Note that manipulations of the quantum state can be performed in two ways: class methods that alter the class instance and homonym built-in functions that take as argument a gaussian_state and return a modified copy of the original class instance.

Please refer to the arXiv:2201.06368 for a more indepth description of these and other methods.

gaussian_dynamics class

The toolbox is also equipped with a second class 'gaussian_dynamics' to simulate unconditional and conditional time evolution of a given initial state (gaussian_state) following a gaussian preserving dynamics dictated by an arbitrary set of quantum Langevin and Lyapunov equations and general-dyne measurements.

Example of usage:

import numpy as np
import quantum_gaussian_toolbox as qgt

omega = 2*np.pi*197e+3						# Particle natural frequency [Hz]
gamma = 2*np.pi*881.9730					# Damping constant [Hz] at 1.4 mbar pressure
nbar_env = 3.1731e+07						# Environmental occupation number

A = np.block([[    0   ,  +omega ],			# Drift matrix for harmonic potential
              [ -omega ,  -gamma ]]) 
        
D = np.diag([0, 2*gamma*(2*nbar_env+1)])	# Diffusion matrix
N = np.zeros((2,1))							# Driving vector

alpha = 1 + 2j								# Coherent state amplitude
initial_state = qgt.coherent(alpha)			# Initial state

t = np.linspace(0, 2*np.pi/omega, 1000)		# Timestamps for simulation

simulation = qgt.gaussian_dynamics(A, D, N, initial_state)	# Simulation instance

states = simulation.unconditional_dynamics(t)				# Simulate unconditional dynamics
# Retrieve a list of time evolved gaussian_state class instances

We note that the toolbox is able to account for time dependent drift matrices given by gufunc or lambda functions. Please refer to the arXiv:2201.06368 for a more indepth description of these methods

Dependencies

The toolbox makes use of the Numpy and Scipy packages.

Installation

Clone this repository or download quantum_gaussian_toolbox.py file to your project folder and import the toolbox:

import quantum_gaussian_toolbox as qgt

Running Example

In the file Example_gaussian_state.py there is a basic example of the capabilities of this Toolbox to simulate a multimode gaussian state and retrieve information from it.

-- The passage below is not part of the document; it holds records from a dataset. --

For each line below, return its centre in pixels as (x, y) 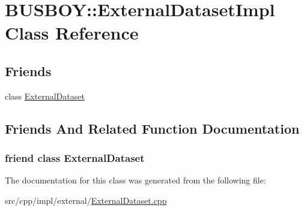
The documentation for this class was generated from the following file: (135, 180)
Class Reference (72, 33)
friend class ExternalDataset (75, 158)
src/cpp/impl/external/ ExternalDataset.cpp (86, 200)
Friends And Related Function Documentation (152, 128)
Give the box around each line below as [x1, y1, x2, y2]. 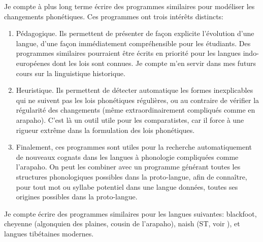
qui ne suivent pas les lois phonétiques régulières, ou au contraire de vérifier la [16, 94, 259, 105]
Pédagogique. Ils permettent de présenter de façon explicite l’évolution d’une [16, 28, 254, 39]
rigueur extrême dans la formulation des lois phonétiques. [16, 124, 195, 135]
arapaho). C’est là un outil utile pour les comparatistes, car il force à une [16, 114, 244, 125]
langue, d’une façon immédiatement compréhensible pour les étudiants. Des [16, 38, 251, 48]
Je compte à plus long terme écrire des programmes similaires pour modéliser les [4, 1, 255, 11]
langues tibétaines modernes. [4, 228, 94, 238]
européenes [16, 57, 50, 68]
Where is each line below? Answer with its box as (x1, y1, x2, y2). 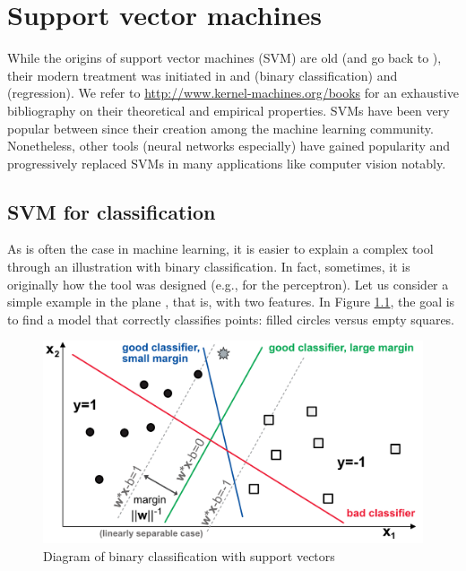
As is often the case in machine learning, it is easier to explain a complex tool (7, 239, 434, 258)
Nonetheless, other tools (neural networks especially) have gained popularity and (7, 136, 451, 155)
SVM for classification (7, 197, 216, 225)
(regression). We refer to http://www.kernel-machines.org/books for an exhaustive (7, 83, 459, 102)
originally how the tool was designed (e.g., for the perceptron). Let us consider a (7, 274, 449, 293)
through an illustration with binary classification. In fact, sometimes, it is (7, 257, 410, 276)
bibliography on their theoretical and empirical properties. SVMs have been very (7, 100, 450, 119)
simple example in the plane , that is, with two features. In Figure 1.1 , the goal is (7, 292, 455, 311)
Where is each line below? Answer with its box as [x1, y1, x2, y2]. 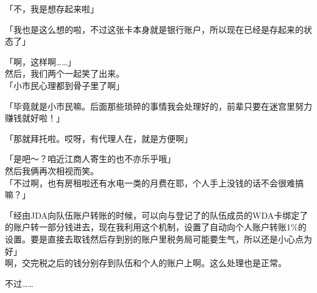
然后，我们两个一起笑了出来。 [5, 67, 124, 80]
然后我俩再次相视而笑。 [5, 164, 99, 177]
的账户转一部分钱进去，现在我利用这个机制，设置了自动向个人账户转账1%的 [5, 221, 307, 233]
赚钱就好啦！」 [5, 111, 65, 124]
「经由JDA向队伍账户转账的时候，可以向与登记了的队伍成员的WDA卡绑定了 [5, 208, 308, 221]
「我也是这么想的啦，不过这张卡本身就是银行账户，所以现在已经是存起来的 [5, 23, 304, 35]
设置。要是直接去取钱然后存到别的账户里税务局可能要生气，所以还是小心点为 [5, 232, 312, 245]
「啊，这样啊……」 [5, 55, 76, 68]
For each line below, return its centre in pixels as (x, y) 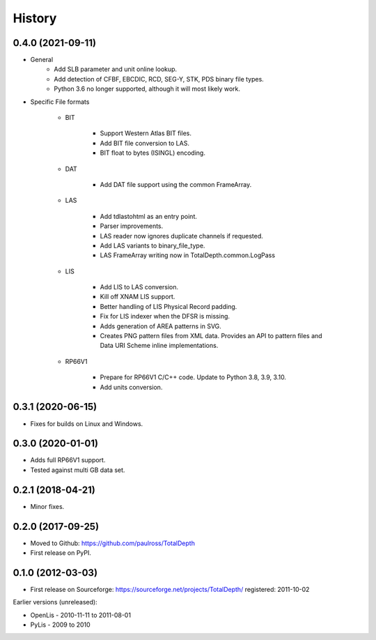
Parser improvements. (132, 226)
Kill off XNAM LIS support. (138, 297)
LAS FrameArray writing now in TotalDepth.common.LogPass (187, 255)
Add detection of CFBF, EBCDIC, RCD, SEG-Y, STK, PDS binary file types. (159, 79)
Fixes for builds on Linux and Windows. (87, 424)
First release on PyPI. (61, 553)
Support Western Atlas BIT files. (146, 133)
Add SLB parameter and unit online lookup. (116, 69)
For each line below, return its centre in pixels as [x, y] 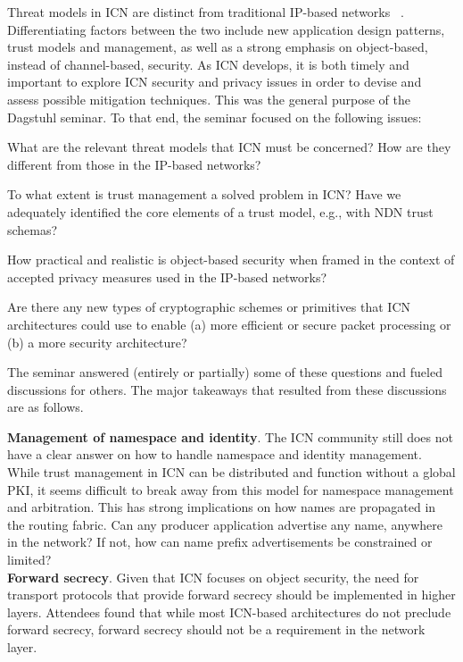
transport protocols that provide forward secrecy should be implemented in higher [231, 595]
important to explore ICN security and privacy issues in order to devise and [215, 82]
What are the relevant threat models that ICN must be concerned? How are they [229, 147]
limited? [29, 560]
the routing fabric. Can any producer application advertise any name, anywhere [225, 524]
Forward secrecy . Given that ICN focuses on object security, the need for [213, 577]
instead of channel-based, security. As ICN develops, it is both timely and [208, 64]
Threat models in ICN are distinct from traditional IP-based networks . [206, 12]
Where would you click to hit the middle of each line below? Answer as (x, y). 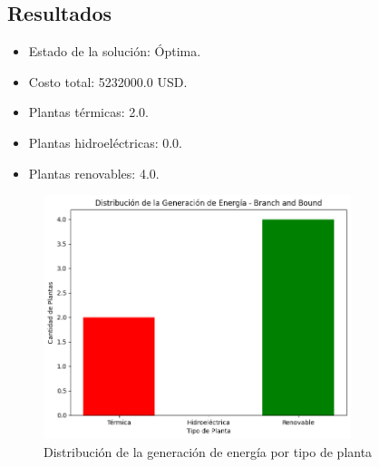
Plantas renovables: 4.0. (94, 173)
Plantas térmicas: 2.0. (89, 112)
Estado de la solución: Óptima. (115, 51)
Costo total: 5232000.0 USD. (108, 81)
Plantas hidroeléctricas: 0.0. (106, 142)
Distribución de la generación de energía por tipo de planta (208, 451)
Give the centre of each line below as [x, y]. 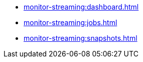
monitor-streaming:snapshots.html [81, 38]
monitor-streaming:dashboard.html [81, 7]
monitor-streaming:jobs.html [70, 22]
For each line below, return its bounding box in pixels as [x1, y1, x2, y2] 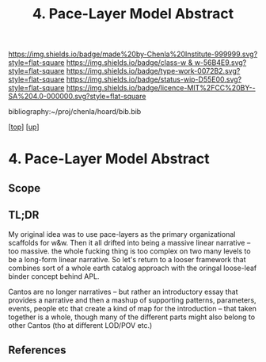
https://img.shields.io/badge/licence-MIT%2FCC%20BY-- [66, 83, 256, 93]
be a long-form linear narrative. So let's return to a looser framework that [8, 254, 247, 264]
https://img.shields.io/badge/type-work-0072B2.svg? [66, 67, 241, 76]
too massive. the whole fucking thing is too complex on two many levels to [8, 246, 251, 256]
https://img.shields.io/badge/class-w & [66, 58, 193, 67]
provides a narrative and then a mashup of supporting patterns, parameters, [8, 295, 256, 305]
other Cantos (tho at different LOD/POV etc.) [8, 320, 153, 330]
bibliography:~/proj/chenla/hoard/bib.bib [8, 107, 142, 116]
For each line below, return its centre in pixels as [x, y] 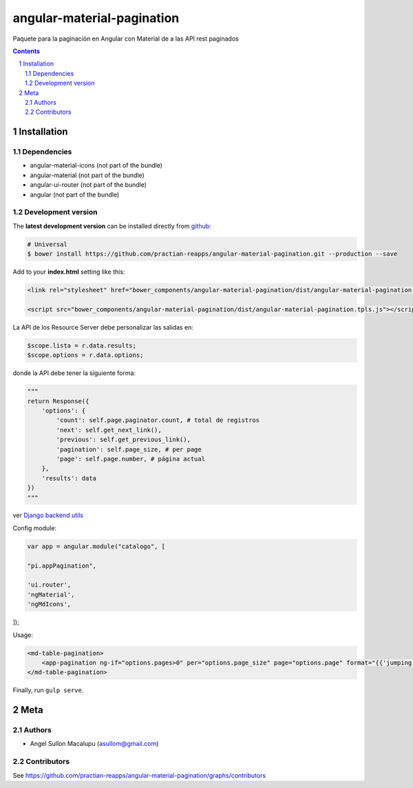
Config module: [35, 528]
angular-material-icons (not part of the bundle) [96, 165]
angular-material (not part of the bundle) [87, 175]
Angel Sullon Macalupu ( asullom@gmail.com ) [94, 744]
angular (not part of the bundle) [75, 194]
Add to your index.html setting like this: [69, 272]
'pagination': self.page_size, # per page [129, 449]
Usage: [23, 635]
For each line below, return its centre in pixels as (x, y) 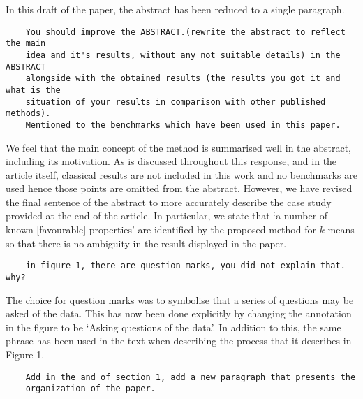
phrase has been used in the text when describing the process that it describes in (179, 341)
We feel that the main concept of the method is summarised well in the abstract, (179, 147)
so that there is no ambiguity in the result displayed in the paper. (146, 243)
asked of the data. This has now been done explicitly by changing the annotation (179, 313)
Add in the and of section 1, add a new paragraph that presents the (191, 377)
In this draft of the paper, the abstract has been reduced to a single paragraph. (175, 9)
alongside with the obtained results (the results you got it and (183, 79)
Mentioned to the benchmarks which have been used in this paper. (183, 125)
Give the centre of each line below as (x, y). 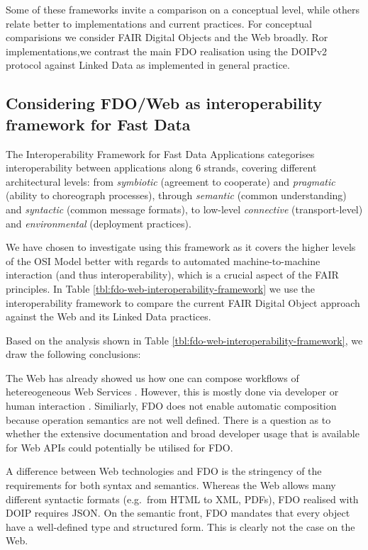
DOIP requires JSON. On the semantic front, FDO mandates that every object (178, 513)
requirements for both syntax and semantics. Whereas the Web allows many (171, 485)
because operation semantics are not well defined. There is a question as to (168, 419)
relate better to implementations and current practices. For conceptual (159, 23)
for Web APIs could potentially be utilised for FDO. (119, 447)
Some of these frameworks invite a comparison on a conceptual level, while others (183, 9)
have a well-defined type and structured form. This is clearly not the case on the (180, 526)
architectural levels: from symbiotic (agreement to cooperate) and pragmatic (171, 181)
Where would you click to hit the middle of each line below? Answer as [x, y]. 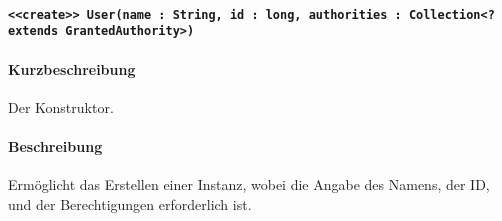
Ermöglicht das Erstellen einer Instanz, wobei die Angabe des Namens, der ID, [249, 184]
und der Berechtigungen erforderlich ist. [130, 203]
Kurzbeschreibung [72, 68]
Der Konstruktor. [61, 106]

In the file Example_gaussian_dynamics.py there is a basic example of the capabilities of this Toolbox to simulate the time evolution of multimode gaussian state following closed/open quantum dynamics through a set of quantum Langevin and Lyapunov equations.

Author

Igor Brandão, M. Sc. in Physics from Pontifical Catholic University of Rio de Janeiro, Brazil.

Contact me --- Google Scholar --- Research Gate

Formalism

For a brief introduction to gaussian states and dynamics, list of toolbox methods, examples of usage and references, please see the acompaning paper to this toolbox:

I. Brandão, D. Tandeitnik, T. Guerreiro, " QuGIT: a numerical toolbox for Gaussian quantum states", arXiv:2201.06368

License

This code is made available under the Creative Commons Attribution - Non Commercial 4.0 License. For full details see LICENSE.md.

Citing

If you make use of QuGIT in your research please add a citation to the accompaning paper: [arXiv:2201.06368] and acknowledge using:

This work makes use of the QuGIT toolbox.

Acknowledgment

The author thanks Daniel Ribas Tandeitnik and Professor Thiago Guerreiro for helpful discussions, and Professor Dan Marchesin for all the coding lessons. The author is thankful for support received from FAPERJ Scholarships No. E-26/200.270/2020 and CNPq Scholarship No. 140279/2021-0.